What is needed is an exact copy of the line that contains "RpcPktCommonHdr common (71, 88)" and of all later lines to the end of the records below, with no other lines.

*Records from a data source*:

※

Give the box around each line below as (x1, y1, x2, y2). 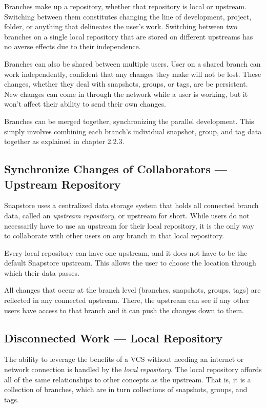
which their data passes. (4, 267, 79, 278)
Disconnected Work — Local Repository (4, 330, 223, 345)
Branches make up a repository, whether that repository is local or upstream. (4, 1, 247, 11)
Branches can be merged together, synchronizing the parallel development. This (4, 115, 254, 126)
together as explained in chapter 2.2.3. (4, 136, 125, 147)
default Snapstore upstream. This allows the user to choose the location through (4, 257, 256, 268)
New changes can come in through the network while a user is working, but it (4, 88, 248, 99)
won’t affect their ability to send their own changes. (4, 98, 166, 109)
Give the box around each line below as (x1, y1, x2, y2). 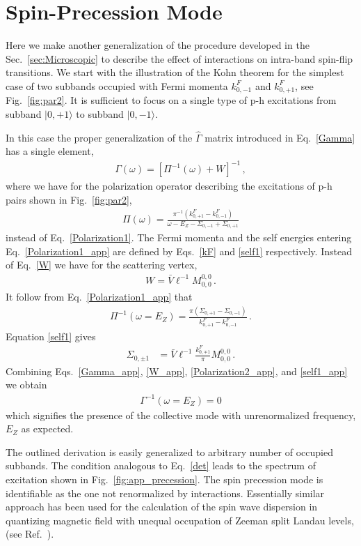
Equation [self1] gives (6, 328, 96, 343)
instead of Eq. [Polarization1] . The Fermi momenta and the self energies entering (6, 230, 352, 245)
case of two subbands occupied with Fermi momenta (6, 78, 228, 93)
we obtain (6, 377, 47, 392)
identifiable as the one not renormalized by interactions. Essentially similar (6, 485, 325, 500)
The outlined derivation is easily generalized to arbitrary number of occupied (6, 444, 333, 459)
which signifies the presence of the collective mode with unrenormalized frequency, (6, 407, 356, 422)
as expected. (21, 421, 74, 436)
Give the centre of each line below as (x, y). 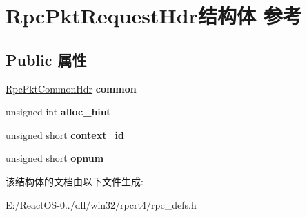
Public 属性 (46, 59)
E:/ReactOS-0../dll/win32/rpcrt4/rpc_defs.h (101, 204)
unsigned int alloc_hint (58, 112)
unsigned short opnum (55, 158)
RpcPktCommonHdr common (71, 88)
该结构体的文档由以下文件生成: (75, 181)
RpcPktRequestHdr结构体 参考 (154, 16)
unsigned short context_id (65, 134)

※

*Exercise result*:
RpcPktCommonHdr common (71, 88)
该结构体的文档由以下文件生成: (75, 181)
RpcPktRequestHdr结构体 参考 (154, 16)
unsigned short context_id (65, 134)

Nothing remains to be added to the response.